OmniTier’s CompStor Brings De Novo Analytics To Genomics
By Bio-IT World Staff
August 14, 2018 | OmniTier announced that in a joint study with researchers at the Mayo Clinic’s Center for Individualized Medicine, the company successfully demonstrated human DNA variant calling using de novo global assembly techniques with breakthrough performance and cost.
Using the well-characterized NA12878 short-read sequenced genome dataset, the CompStor compute cluster completed variant-caller-ready assembly of a 50x coverage genome in less than two hours. The solution scales to 800x sequence coverage, a dataset size previously considered too large for de novo techniques but necessary to reliably identify new and infrequent variants.
The joint study builds upon OmniTier’s previously announced result of assembling a human genome in 8 minutes. It shows that de novo global assembling can be routinely applied to whole genome sequencing, even with high coverage sequenced genomes where accuracy is paramount. The joint study also shows that de novo analytics no longer requires supercomputing-level resources, but instead can be completed on application-specific bioinformatics platforms based on standard, low-cost servers with next-generation software and memory – opening the door to hundreds of institutions globally that are eager to leverage next-generation sequencing techniques.
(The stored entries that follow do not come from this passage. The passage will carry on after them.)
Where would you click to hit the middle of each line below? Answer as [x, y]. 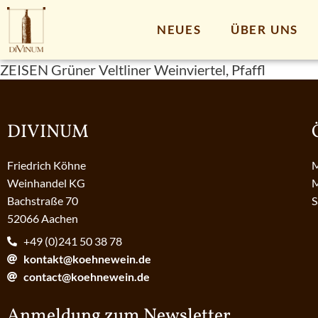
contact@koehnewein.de [86, 277]
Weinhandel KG [46, 183]
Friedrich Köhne [46, 165]
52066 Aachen [43, 219]
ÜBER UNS [264, 30]
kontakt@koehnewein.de [87, 259]
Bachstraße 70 [43, 201]
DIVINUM [48, 133]

“De novo sequence assembly for better variant discovery and characterization has remained elusive due to the exceedingly long assembly times and resources requirement of existing assemblers. CompStor holds the promise to change that paradigm,” Alexej Abyzov, computational genomicist and biologist, senior associate consultant and assistant professor of biomedical informatics at the Mayo Clinic in Rochester, MN, said in a press release.
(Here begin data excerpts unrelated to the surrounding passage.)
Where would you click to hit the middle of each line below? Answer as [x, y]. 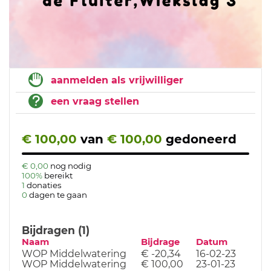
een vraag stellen [95, 102]
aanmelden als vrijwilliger [117, 80]
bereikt [58, 176]
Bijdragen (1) [56, 230]
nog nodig [71, 166]
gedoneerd [201, 139]
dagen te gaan [58, 195]
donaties [44, 185]

“In benchmarking, CompStor has enabled us with fast, robust, accurate, and unbiased analysis of individualized high coverage whole genome sequencing data. We expect to apply CompStor's unique capabilities to analyzing point nucleotide substitutions as well as larger structural variants and indels in several future studies,” Abyzov continued. Technical observations of the CompStor system will be published in a forthcoming peer-reviewed paper, jointly produced by Abyzov’s laboratory and OmniTier scientists.
Whole genome sequencing (WGS) has emerged as the central approach in characterizing human variation and disease states on a population scale, but it demands new computational bioinformatics solutions. Current variant-calling methods are based on alignment of the sequenced reads against a known reference genome – a single reference approach that introduces biases and leads to missed variants. This inherent bias limits the quality of whole genome sequencing and other Next Generation Sequencing (NGS) applications. The de novo global assembly methodology avoids the use of a reference and, therefore, enables complex variant calling with haplotype (phased) resolution. However, current de novo implementations are too slow and expensive for mass deployment.
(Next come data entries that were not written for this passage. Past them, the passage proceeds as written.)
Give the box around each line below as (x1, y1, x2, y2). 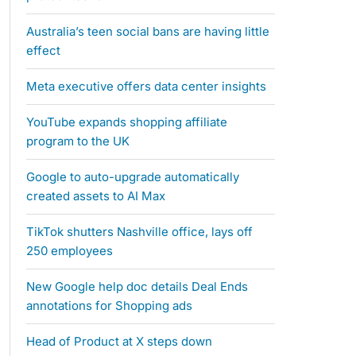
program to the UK (25, 133, 130, 149)
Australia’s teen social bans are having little (25, 24, 269, 40)
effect (25, 43, 60, 59)
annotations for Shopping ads (25, 298, 192, 314)
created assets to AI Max (25, 188, 165, 204)
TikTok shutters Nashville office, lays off (25, 224, 253, 240)
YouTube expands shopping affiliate (25, 114, 227, 130)
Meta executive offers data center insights (25, 79, 266, 95)
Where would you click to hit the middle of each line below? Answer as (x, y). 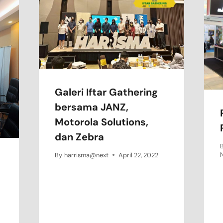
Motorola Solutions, (102, 122)
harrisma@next (86, 155)
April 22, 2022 (138, 155)
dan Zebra (80, 137)
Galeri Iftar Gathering (107, 92)
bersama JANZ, (92, 107)
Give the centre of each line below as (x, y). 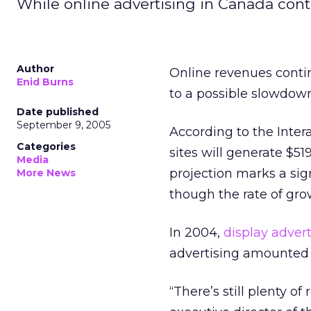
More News (46, 173)
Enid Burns (45, 82)
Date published (58, 112)
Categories (46, 146)
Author (35, 69)
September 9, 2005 (64, 125)
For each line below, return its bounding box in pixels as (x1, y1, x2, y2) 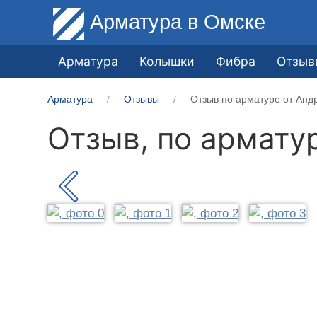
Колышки (139, 53, 195, 69)
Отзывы (124, 93, 160, 105)
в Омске (188, 10, 266, 33)
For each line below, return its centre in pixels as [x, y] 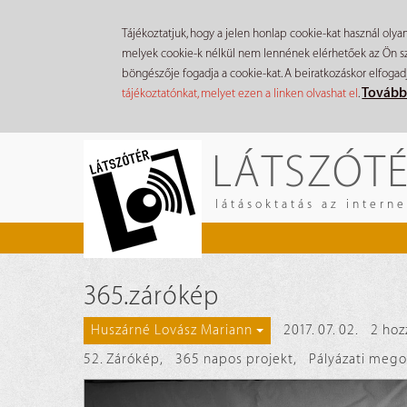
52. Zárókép [122, 360]
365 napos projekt [234, 360]
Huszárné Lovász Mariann [172, 331]
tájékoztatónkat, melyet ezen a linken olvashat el [240, 93]
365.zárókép [151, 297]

CompStor’s implementation addresses the demand for higher quality in WGS by delivering high computational efficiency and low cost. Its tiered-memory architecture utilizes DRAM and flash memory resources in a novel cluster configuration to overcome the limitations of the existing de novo assembly implementations. By using standard, low-cost x86 (Intel processor) servers with software designed around expansive computational memory, supercomputer-like results are possible. CompStor clusters have optimized data ingress and egress – for example, ingesting raw genome sequence datasets at up to 10 GB/s from suitable external sources. The solution seamlessly integrates with existing genomics workflows and provides command line, API, and web-based job control mechanisms. Users can choose from industry-standard or built-in variant callers.
“CompStor is bringing the de novo analytics era to genomics,” said Hemant Thapar, founder and CEO of OmniTier, in an official statement. “Existing solutions are severely limiting in the use of de novo assembly, especially for high coverage genomes – yet in CompStor we have an approach that can be deployed pervasively. Our current results in the joint study with the Mayo Clinic highlight the potential to integrate de novo assembly methodology in genomic medicine and achieve higher accuracy and shorter assembly times on affordable cloud or on-premise infrastructure. Our CompStor platform side-steps fundamental data transfer problems to remote compute facilities and applies tiered memory innovations that can expedite the path to personalized medicine.”